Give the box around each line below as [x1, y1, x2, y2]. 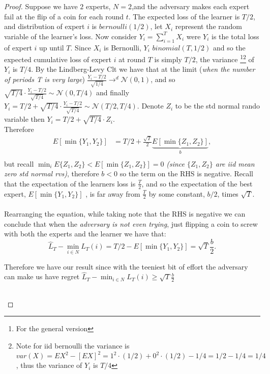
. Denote [137, 100, 164, 111]
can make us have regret [4, 271, 80, 282]
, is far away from [85, 188, 140, 199]
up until [39, 42, 64, 52]
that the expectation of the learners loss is [4, 178, 136, 189]
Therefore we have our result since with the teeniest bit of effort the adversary [4, 261, 248, 272]
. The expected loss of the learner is [128, 11, 240, 21]
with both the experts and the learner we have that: [4, 228, 166, 239]
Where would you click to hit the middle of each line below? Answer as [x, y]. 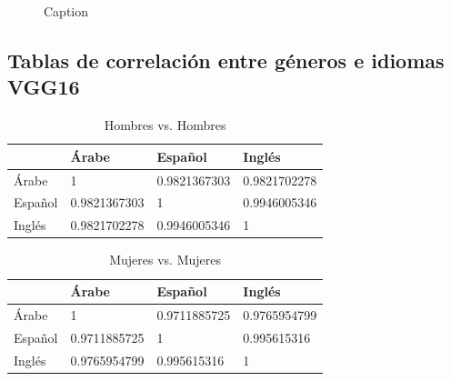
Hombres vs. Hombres [165, 125]
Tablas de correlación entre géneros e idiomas [226, 60]
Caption [66, 11]
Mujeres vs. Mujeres [165, 260]
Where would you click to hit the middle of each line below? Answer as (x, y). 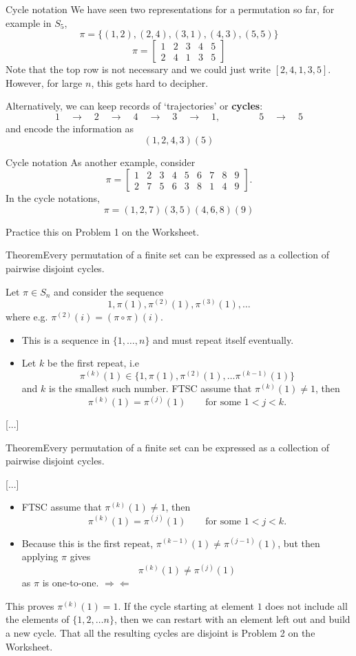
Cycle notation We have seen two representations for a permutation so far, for (170, 9)
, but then (299, 543)
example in (29, 22)
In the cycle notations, (53, 198)
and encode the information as (70, 128)
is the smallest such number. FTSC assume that (150, 388)
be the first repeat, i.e (93, 363)
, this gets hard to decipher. (150, 82)
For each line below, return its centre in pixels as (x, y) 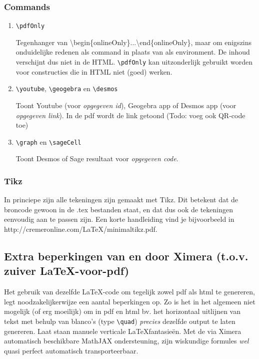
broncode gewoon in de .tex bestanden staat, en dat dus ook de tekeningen (118, 209)
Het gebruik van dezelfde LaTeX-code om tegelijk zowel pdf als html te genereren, (129, 292)
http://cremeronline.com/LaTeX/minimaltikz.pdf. (81, 229)
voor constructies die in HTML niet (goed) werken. (94, 71)
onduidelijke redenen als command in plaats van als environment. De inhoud (133, 52)
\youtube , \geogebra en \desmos (67, 88)
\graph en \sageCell (48, 141)
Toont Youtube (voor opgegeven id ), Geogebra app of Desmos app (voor (126, 105)
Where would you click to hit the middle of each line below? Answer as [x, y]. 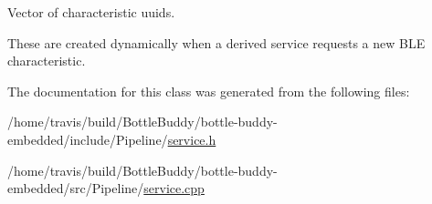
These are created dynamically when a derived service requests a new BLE [216, 42]
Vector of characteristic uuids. [91, 12]
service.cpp [174, 188]
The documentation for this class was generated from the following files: [209, 91]
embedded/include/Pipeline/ [88, 139]
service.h [192, 139]
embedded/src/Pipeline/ [76, 188]
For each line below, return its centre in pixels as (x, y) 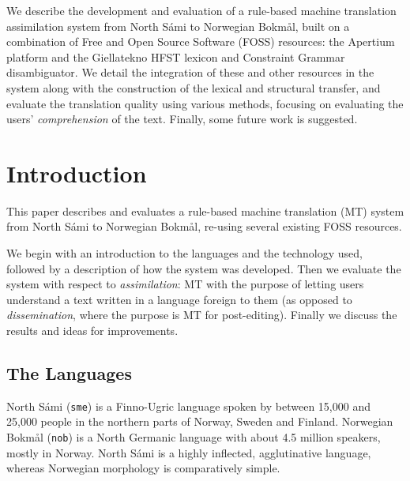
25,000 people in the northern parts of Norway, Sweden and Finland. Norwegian (200, 421)
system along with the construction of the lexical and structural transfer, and (194, 87)
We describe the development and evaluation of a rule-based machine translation (201, 10)
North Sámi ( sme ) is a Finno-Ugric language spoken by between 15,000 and (188, 406)
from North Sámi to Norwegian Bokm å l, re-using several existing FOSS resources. (204, 226)
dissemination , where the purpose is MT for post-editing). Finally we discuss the (202, 315)
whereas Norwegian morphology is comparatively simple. (143, 468)
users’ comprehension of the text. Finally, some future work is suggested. (182, 119)
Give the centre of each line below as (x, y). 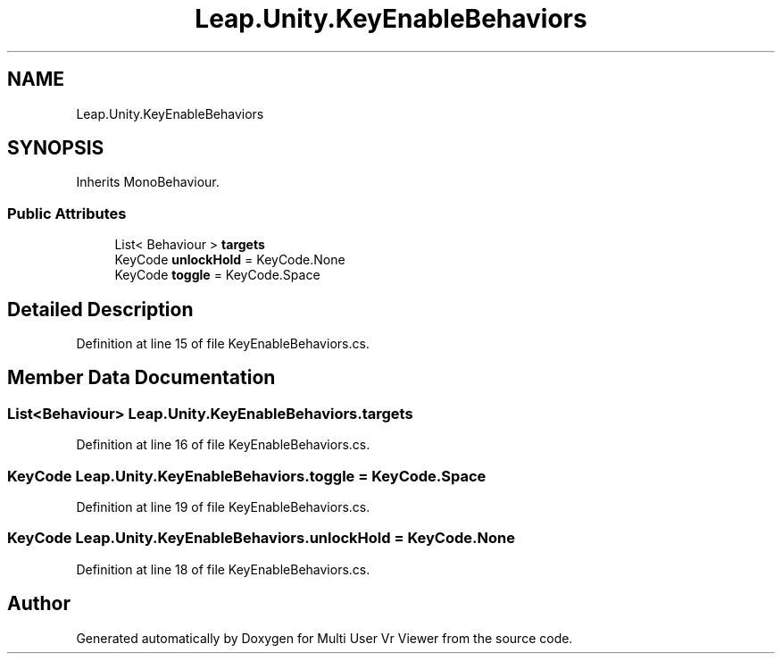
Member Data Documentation (141, 378)
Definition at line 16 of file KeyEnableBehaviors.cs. (223, 445)
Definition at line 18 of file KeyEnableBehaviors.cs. (223, 569)
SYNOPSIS (56, 148)
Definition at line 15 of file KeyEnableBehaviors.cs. (223, 344)
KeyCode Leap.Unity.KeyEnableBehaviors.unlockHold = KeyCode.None (261, 538)
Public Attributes (67, 213)
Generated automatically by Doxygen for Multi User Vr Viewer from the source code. (324, 638)
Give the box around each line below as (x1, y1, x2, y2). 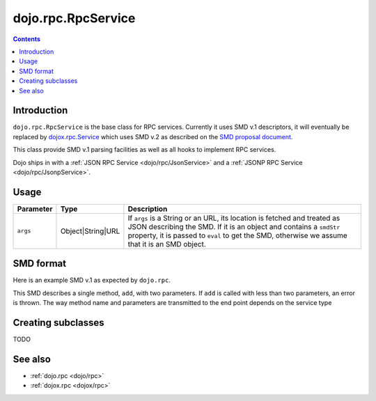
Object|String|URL (60, 226, 120, 236)
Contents (13, 35, 41, 43)
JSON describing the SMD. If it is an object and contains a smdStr (127, 221, 340, 231)
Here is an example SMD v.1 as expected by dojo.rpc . (13, 276, 171, 285)
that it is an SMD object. (127, 239, 207, 249)
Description (127, 204, 168, 214)
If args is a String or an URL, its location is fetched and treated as (127, 213, 340, 223)
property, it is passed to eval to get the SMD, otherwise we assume (127, 230, 347, 240)
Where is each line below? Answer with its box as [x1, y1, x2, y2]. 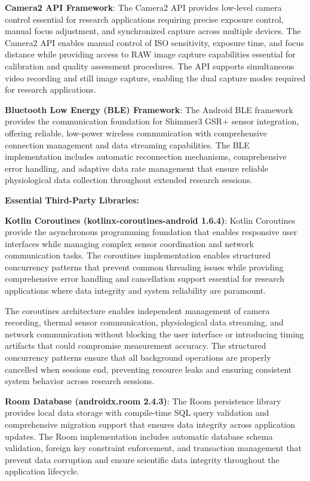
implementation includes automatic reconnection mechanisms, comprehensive [5, 150, 287, 163]
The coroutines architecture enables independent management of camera [5, 304, 270, 316]
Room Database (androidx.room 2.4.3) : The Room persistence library [5, 394, 281, 407]
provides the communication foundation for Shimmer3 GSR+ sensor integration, [5, 115, 299, 127]
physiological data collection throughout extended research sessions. [5, 173, 253, 186]
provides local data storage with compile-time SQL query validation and [5, 406, 269, 419]
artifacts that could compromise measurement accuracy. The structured [5, 339, 266, 352]
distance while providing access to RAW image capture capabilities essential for [5, 48, 296, 60]
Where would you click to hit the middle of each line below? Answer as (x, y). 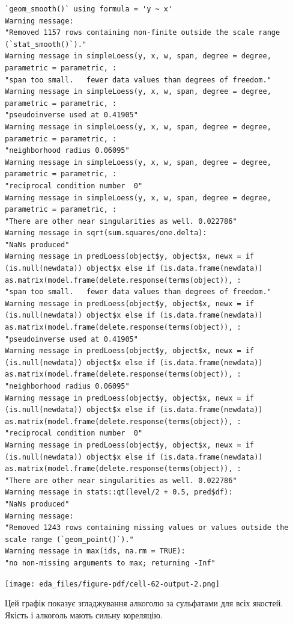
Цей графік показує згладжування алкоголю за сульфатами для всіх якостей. (144, 603)
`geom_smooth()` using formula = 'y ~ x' (89, 9)
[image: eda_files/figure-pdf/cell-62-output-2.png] (112, 584)
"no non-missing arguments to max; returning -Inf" (110, 563)
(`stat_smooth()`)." (46, 44)
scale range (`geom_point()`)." (69, 539)
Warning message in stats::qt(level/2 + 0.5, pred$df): (119, 492)
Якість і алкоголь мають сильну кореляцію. (84, 614)
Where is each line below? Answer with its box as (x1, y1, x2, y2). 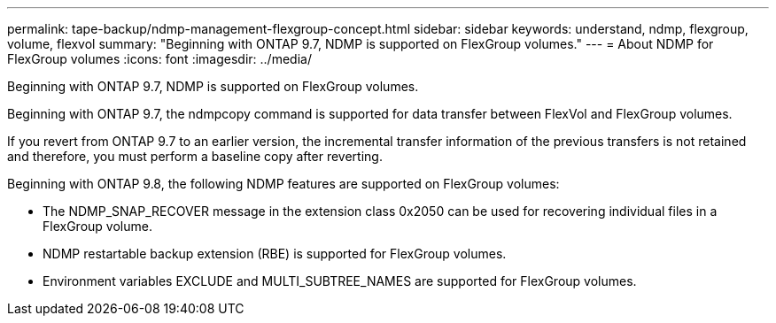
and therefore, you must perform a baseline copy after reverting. (7, 149, 383, 164)
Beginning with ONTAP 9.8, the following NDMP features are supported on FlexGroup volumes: (7, 176, 560, 191)
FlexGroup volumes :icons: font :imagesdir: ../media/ (7, 51, 312, 66)
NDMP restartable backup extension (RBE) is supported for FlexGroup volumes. (43, 246, 507, 261)
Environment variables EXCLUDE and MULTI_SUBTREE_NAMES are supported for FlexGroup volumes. (43, 273, 637, 288)
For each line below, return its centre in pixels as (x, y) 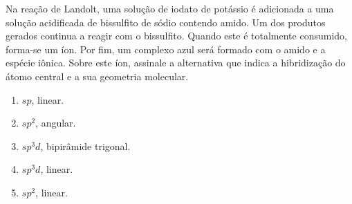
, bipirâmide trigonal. (85, 146)
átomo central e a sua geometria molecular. (97, 76)
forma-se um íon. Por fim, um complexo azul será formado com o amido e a (166, 49)
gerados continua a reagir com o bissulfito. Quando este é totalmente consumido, (176, 36)
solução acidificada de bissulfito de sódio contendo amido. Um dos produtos (166, 22)
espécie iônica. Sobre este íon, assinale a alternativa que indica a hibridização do (176, 63)
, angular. (56, 123)
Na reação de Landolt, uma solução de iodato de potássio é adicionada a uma (170, 8)
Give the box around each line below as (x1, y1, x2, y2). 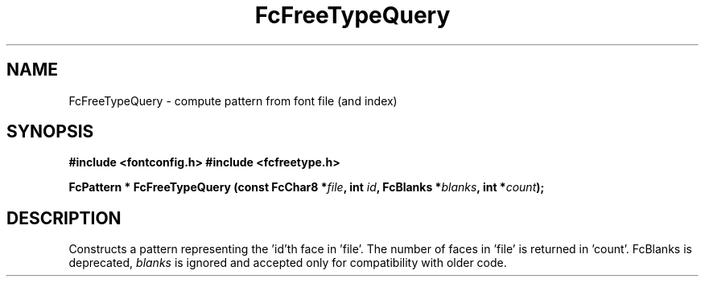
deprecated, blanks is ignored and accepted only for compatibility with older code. (68, 256, 507, 270)
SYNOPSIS (6, 121, 94, 142)
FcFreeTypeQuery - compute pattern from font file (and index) (68, 93, 398, 108)
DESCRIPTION (6, 207, 122, 228)
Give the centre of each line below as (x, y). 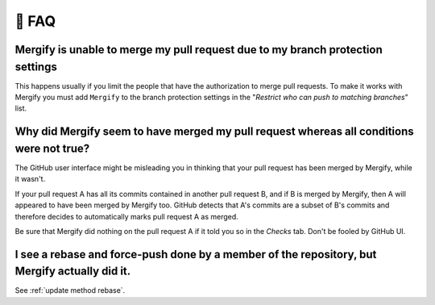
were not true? (52, 148)
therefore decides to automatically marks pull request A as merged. (127, 216)
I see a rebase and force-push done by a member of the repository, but (196, 254)
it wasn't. (30, 179)
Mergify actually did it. (73, 272)
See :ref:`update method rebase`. (70, 290)
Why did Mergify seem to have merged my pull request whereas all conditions (214, 132)
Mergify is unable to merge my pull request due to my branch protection (199, 50)

TRY IT –
In the data above, retype only the stretch from the line with "box as (x1, y1, x2, y2)." through the line with "FlexGroup volumes :icons: font", word for word, and skip any pictures.

SOLVED PROBLEM –
Where is each line below? Answer with its box as (x1, y1, x2, y2). 
and therefore, you must perform a baseline copy after reverting. (7, 149, 383, 164)
Beginning with ONTAP 9.8, the following NDMP features are supported on FlexGroup volumes: (7, 176, 560, 191)
FlexGroup volumes :icons: font :imagesdir: ../media/ (7, 51, 312, 66)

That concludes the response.